Cuadro de Ernesto de la Cárcova (1867-1927)
Hoy he escaneado una de las fotos que tengo en el sitio donde hago esto. Es un cuadro de un argentino, pintado en un estilo realista-socialista, se titula Sin Pan y Sin Trabajo. No sé si en la foto se aprecia bien lo que pasa: un hombre, sano y fuerte, con los aperos dispuestos, ve por la ventana de casa cómo otros hombres se dirigen a la fábrica, su mujer, flaca, coloreada de amarillo, le oye quejarse mientras amamanta a un crío que ya necesita otro tipo de alimento. El hombre cierra el puño, está inclinado sobre la mesa. El interior oscuro de la casa contrasta con el color paradisíaco del exterior, las torres de la fábrica aparecen difusas y prometedoras, en cambio el cajón abierto, probablemente vacío, es un presagio de muerte, tal vez un símbolo del ataúd en el que pronto guardarán al niño.
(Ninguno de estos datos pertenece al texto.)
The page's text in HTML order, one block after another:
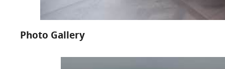
Photo Gallery
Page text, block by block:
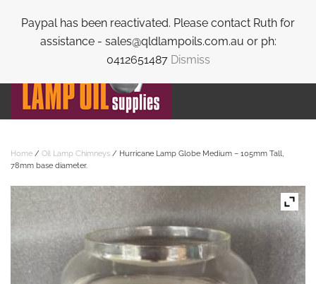
Paypal has been reactivated. Please contact Ruth for
assistance - sales@qldlampoils.com.au or ph:
0412651487 Dismiss
Skip to main content
Home / Oil Lamp Chimneys / Hurricane Lamp Globe Medium – 105mm Tall,
78mm base diameter.
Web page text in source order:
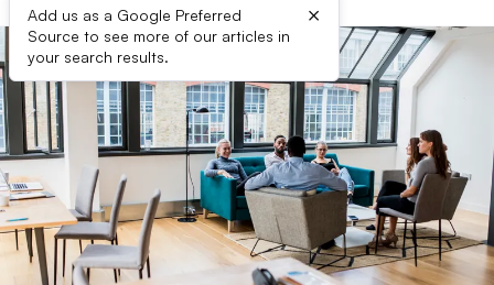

Sobre el estilo realista-socialista no hay mucho que decir. Su potencia es mucho mayor en un contexto capitalista que en otra realidad social; es un modo de hacer las cosas que funciona únicamente para la protesta, que cobra su sentido en el drama, y se convierte en catarsis con el melodrama. Ay, cuánto disfrutarían muchos internautas si el pequeño Oliver Twist subiese a un blog las perrerías a las que se ve sometido, quién no se solidarizaría con el desarrapado pequeñuelo; yo les digo que se convertiría pronto en el rey de los ranking, en el más querido de la comunidad. Su modesto blog –escrito quizá desde la biblioteca en la que se mete para calentarse los pies los duros días de invierno- sería el culmen de lo que se puede esperar de un diario: desesperación, injusticia, denuncia y sobre todo esperanza, una infundada esperanza coloreada con los verdes y azules del cuadro, esperanza que es a la vez puño cerrado y teta caída.
Me he ido del tema. El dandy que se mofa del realismo socialista es seguramente el peor de todos. Vive del reflejo y a la vez cuestiona la cara que ofrecen los demás. Si se topa con el blog del moderno Oliver Twist se retira diciendo “tiene que ser mentira”. Mira el cuadro escaneado con ironía. Cuánta ficción encuentra en esa pobre escena, él ve toneladas de artificio donde los demás vemos una escena conmovedora. Pobre, pobrecillo.